The Bank of England raise base rate for second time in a year
Industry News4th August 20180 CommentsLizzy Doherty
The Bank of England have officially announced the second base rate rise in less than a year, bringing the new rate from 0.5% to 0.75%
Though the rise may not seem too substantial, combined with the earlier rise of 0.25%, in November 2017, the increase will see a big impact on savings accounts, loans and mortgages as it finds itself at the highest rate since 2009.
Affecting both savers and borrowers, the announcement is set to shake up finance in the UK, with savers set to benefit, but borrowers suffering.
Those with standard variable rate or tracker mortgages are set to take the biggest hit, with monthly payments becoming more expensive. Fixed rate mortgage borrowers may be safe for now but will most likely experience a rise once their fixed rate term has ended, again resulting in higher monthly payments.
When the base rate rises, saving rates often do the same, dependent on the bank/ building society policy. They have the say on whether they choose to increase in line with the bank rate fully, partially, or not at all! And with the Bank of England reporting that ISA’s didn’t show much change after the November increase, the potential of benefit to savers is somewhat questionable.
it is predicted that the average cash ISA saver with £11,200 could bag £28 more a year in interest, benefiting slightly, but maybe not as much as the saver initially thought.

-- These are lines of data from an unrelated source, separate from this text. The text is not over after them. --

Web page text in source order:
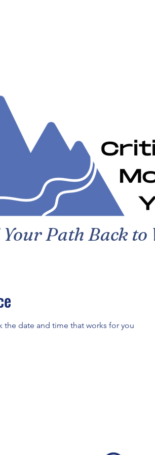
Path Back to
date and time that works for you
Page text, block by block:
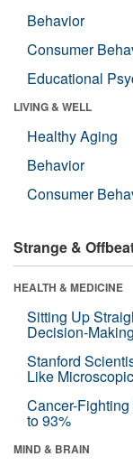
Behavior
Consumer
Educational
LIVING & WELL
Healthy Aging
Behavior
Consumer
Strange &
HEALTH & MEDICINE
Sitting Up
Decision-Making
Stanford
Like
Cancer-
to 93%
MIND & BRAIN
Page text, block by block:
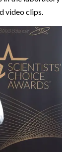
video clips.

Of the recent base rate increase and what this means for you, Sedulo Funding Solutions Partner, Leyton Jeffs, Commented:
“Whilst the increase in base rate looks small in only a 25bps rise, it is important to note that the bank rate has trebled in less than a year. This will result in those with more debt suffering the most, meaning the greatest impact is on the most vulnerable. Whether looking at finance or saving, I would always recommend getting independent advice before taking the plunge as often there are more appropriate products in the market attracting better rates.”